Even though medium-earth-orbit space satellites can “fly” at an altitude of up to 22,000 miles and travel around 17,500 miles per hour, there’s a new kid in town when it comes to tech-oriented flying machines, and it lives decidedly closer to the surface: the drone. The propeller-driven semi-autonomous vehicles are finding all kinds of unlikely applications. Perhaps most famously, Amazon imagines using them to build an ersatz automated UPS delivery service all its own, called Amazon Prime Air, with orders shipped to your door right away via flying robot.
But Google and Facebook also have big drone plans of their own. Google’s lesser-publicized Project Wing looks very much like a counterpoint to Amazon’s Prime Air, delivering things by air to even remote locations. Facebook, in keeping with its mission to get the world online, has been testing a rather large solar-powered drone since last year to use to provide internet connectivity to parts of the world that are off the beaten, well-developed path. It can stay in the air for months at a time.
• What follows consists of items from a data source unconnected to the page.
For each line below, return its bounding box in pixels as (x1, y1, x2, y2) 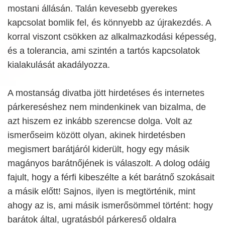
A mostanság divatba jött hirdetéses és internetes (8, 88, 204, 98)
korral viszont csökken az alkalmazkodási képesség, (8, 32, 216, 42)
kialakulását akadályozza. (8, 60, 110, 70)
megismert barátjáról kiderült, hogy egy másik (8, 144, 189, 154)
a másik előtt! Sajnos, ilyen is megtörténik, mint (8, 186, 195, 196)
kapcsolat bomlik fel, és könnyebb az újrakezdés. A (8, 18, 211, 28)
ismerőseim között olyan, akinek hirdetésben (8, 130, 185, 140)
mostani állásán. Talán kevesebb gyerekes (8, 4, 177, 14)
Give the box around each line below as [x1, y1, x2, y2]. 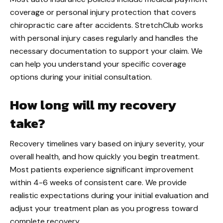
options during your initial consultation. [10, 72, 152, 82]
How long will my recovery [10, 95, 176, 115]
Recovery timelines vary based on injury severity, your [10, 138, 205, 149]
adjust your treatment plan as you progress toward [10, 203, 198, 214]
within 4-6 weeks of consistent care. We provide [10, 177, 187, 188]
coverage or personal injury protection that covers [10, 7, 196, 17]
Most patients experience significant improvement [10, 164, 194, 175]
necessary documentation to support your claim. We [10, 46, 203, 56]
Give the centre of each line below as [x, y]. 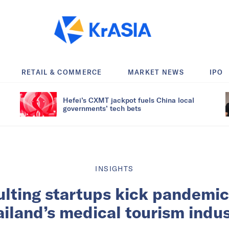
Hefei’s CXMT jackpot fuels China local [129, 100]
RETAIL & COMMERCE [62, 72]
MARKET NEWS [156, 72]
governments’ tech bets [102, 108]
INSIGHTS [114, 168]
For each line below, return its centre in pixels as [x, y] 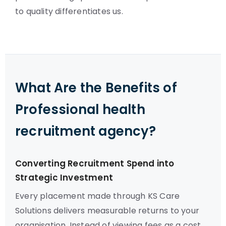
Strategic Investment [64, 178]
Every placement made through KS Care [98, 196]
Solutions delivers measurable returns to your [107, 211]
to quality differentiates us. [69, 11]
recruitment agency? [86, 131]
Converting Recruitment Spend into [95, 163]
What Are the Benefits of [96, 88]
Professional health [80, 109]
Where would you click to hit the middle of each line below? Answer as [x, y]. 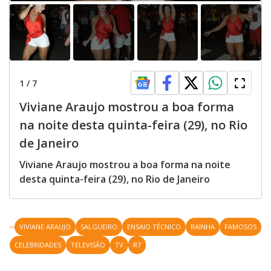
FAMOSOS [240, 227]
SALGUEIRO [99, 227]
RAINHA [203, 227]
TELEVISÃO [88, 245]
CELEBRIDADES [38, 245]
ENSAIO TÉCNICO [154, 227]
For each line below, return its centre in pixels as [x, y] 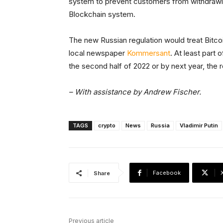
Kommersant [149, 53]
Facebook [167, 173]
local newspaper [98, 53]
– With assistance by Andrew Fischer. [135, 92]
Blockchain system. [102, 14]
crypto [107, 126]
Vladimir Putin [199, 126]
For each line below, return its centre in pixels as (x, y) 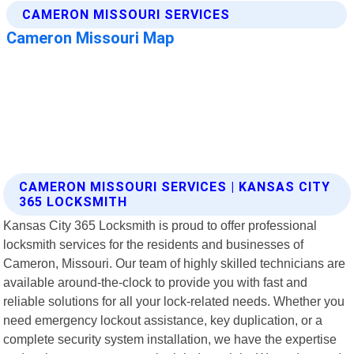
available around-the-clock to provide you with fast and (156, 282)
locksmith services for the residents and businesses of (154, 244)
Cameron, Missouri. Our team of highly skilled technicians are (175, 263)
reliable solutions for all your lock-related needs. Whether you (174, 301)
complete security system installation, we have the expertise (170, 339)
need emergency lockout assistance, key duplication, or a (163, 320)
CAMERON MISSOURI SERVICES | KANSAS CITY (175, 186)
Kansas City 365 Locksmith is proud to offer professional (160, 225)
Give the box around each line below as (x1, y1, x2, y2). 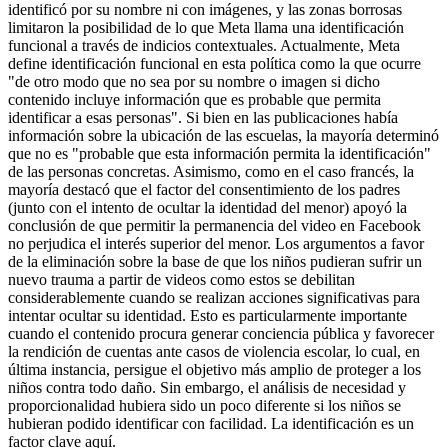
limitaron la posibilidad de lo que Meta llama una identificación (8, 19, 404, 37)
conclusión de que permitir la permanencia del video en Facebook (8, 217, 421, 235)
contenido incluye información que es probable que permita (8, 91, 381, 109)
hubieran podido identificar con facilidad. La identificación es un (8, 415, 414, 433)
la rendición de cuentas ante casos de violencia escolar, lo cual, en (8, 343, 420, 361)
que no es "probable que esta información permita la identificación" (8, 145, 431, 163)
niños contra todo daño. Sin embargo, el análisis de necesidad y (8, 379, 406, 397)
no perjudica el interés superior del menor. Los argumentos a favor (8, 235, 424, 253)
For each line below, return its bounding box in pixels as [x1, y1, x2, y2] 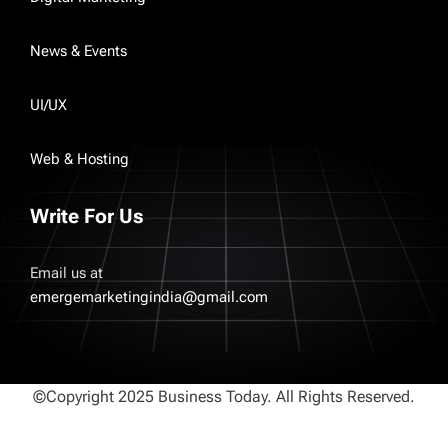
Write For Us [30, 203, 144, 228]
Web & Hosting [30, 149, 129, 168]
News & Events [30, 41, 127, 60]
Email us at [30, 263, 103, 282]
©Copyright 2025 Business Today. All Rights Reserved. [33, 386, 415, 406]
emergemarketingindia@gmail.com [30, 287, 268, 306]
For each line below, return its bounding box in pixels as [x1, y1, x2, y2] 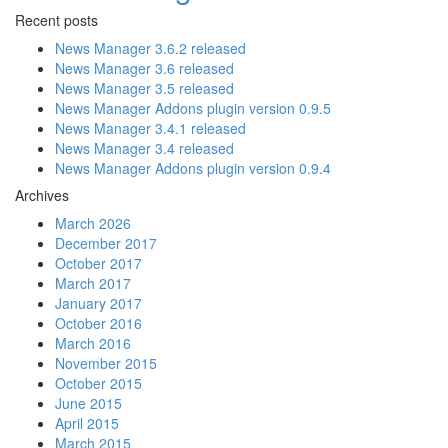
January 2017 [55, 293, 142, 313]
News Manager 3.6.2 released [55, 38, 246, 58]
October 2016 [55, 313, 142, 333]
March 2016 [55, 333, 131, 353]
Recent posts [15, 10, 98, 30]
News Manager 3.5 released [55, 78, 234, 98]
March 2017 [55, 273, 131, 293]
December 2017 [55, 233, 157, 253]
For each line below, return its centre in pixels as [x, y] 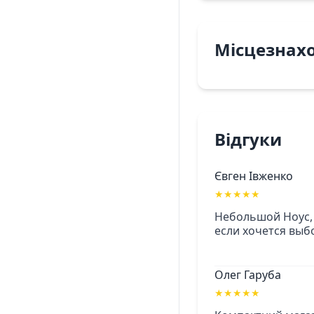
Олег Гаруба [248, 275]
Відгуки [248, 139]
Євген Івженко [254, 176]
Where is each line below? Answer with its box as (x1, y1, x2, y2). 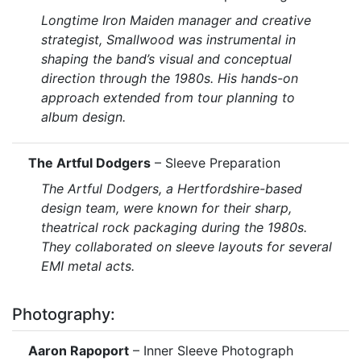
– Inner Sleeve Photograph (129, 342, 293, 359)
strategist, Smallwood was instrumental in (41, 31, 296, 48)
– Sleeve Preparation (151, 154, 280, 171)
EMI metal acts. (41, 257, 135, 274)
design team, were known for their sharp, (41, 199, 292, 216)
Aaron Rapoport (28, 342, 129, 359)
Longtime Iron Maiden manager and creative (41, 11, 311, 28)
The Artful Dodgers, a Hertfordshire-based (41, 180, 302, 197)

Drones have a definitive cost advantage over satellites because they can be deployed to service without the expense of a costly rocket launch. And quite unlike satellites, a drone’s payload can be retrieved and reused. The economics of drone use makes more sense in many capacities. Besides, it’s the sensors and hardware attached to a satellite that make the machine useful once it is in orbit. With comparable sensors and hardware aboard a drone flying at severely different altitudes, it’s way easier to repurpose drones for a satellite’s job than one might think.
If the question is “Which satellites can drones replace?” the answer is “Almost all of them.” The major types of satellites orbiting our planet are those used for astronomy, atmospheric studies, communication, navigation, recon and spying, remote sensing, search and rescue, space exploration, and weather. While drones may be quite useless in some of these realms (how does one fly a drone to outer space?), they are quite easily repurposed for many other satellite-oriented applications.
We ought to begin by looking at where drones are already making intrusions into the fields classically dominated by pricey space satellites: aerial photography, agriculture, search and rescue, and recon.
Drones carrying quality cameras can easily position themselves in just the right spot to get exactly the image or video that someone may require, whether it’s for news coverage, a feature film, or a car commercial. You only need look as far as a real estate agent’s sweeping shot of a booming property for sale. Odds are it was filmed with help from a drone.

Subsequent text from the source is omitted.